Under some conditions of use, alkylbenzenes with a kinematic viscosity of 3 to 7 cSt to a temperature of 40 ° C as described herein function satisfactorily as complete lubricants. It is generally preferable, however, for a complete lubricating oil to contain other materials, commonly referred to as additives, such as: oxidation resistance and thermal stability enhancers, corrosion inhibitors, metal deactivators, lubricity additives, enhancers. viscosity index, flow rate and flocculation depressants, detergents, dispersants, defoaming agents, anti-wear agents and extreme pressure resistant additives. Many additives are multifunctional. For example, certain additives may have both extreme pressure and anti-wear properties, or both functions as a metal deactivator and a corrosion inhibitor. Cumulatively, all additives in a composition should preferably not exceed 8 wt.% Or more preferably 5 wt.% Of the total formulation of the lubricant composition.

An effective amount of additive types coming in is generally in the range of 0.01 to 5% for an antioxidant component, 0.01 to 5% for a corrosion inhibiting component, from 0.001 to 0.5% for a metal deactivating component. , from 0.5 to 5% for lubricity additives, from 0.01 to 2% for each viscosity index improver and pourer and / or flocculation point, from 0.1 to 5% for each detergent and dispersant, from 0.001 to 1% of defoaming agents, and from 0.1 to 3% for each extreme pressure and anti-wear resistant component.

All of these percentages are by weight and are based on the total lubricant composition. However, it should be understood that larger or smaller amounts of additives may be used depending on the particular circumstances of the composition and its application, and that a single molecule type or a mixture type may be used for each type of additive. In addition, the examples cited herein should be construed as exemplary but not limiting.

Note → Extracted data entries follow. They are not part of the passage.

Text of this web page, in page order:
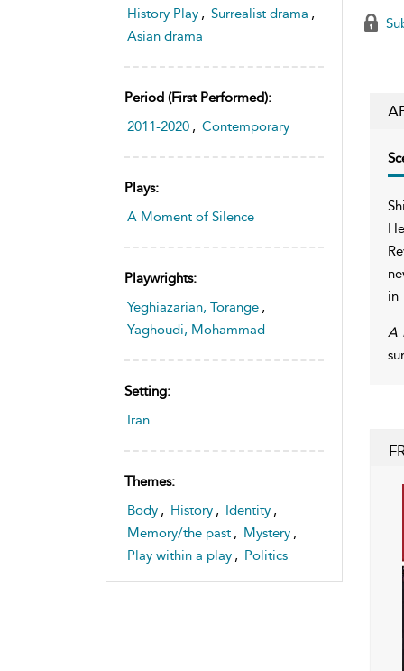
History Play , Surrealist drama ,
Asian drama
Period (first Performed):
2011-2020 , Contemporary
Plays:
A Moment of Silence
Playwrights:
Yeghiazarian, Torange ,
Yaghoudi, Mohammad
Setting:
Iran
Themes:
Body , History , Identity ,
Memory/the past , Mystery ,
Play within a play , Politics
in
A
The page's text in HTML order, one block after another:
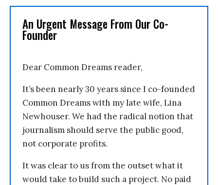
An Urgent Message From Our Co-
Founder
Dear Common Dreams reader,
It’s been nearly 30 years since I co-founded
Common Dreams with my late wife, Lina
Newhouser. We had the radical notion that
journalism should serve the public good,
not corporate profits.
It was clear to us from the outset what it
would take to build such a project. No paid
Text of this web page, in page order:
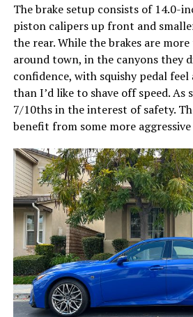
The brake setup consists of 14.0-
piston calipers up front and
the rear. While the brakes are
around town, in the canyons they
confidence, with squishy pedal
than I’d like to shave off speed. As
7/10ths in the interest of safety.
benefit from some more

Examples of certain oxidation resistance and thermal stability enhancers are diphenyl dynaphthyl- and phenylnaphthyl amines, in which phenyl and naphthyl groups may be substituted, i.e. N, N'-diphenyl phenylenediamine, p-octyldiphenylamine, p , p-dioctyldiphenylamine, N-phenyl-1-naphthyl amine, N-phenyl-2-naphthyl amine, N- (p-dodecyl) phenyl-2-naphthyl amine, di-1-naphthylamine, and di-2-naphthylamine; phenothazines such as N-alkylphenothiazines; imino (bisbenzyl); and phenols such as 6- (t-butyl) phenol, 2,6-di- (t-butyl) phenol, 4-methyl-2,6-di- (t-butyl) phenol, 4,4'- methylenebis (-2,6-di- (t-butyl) phenol).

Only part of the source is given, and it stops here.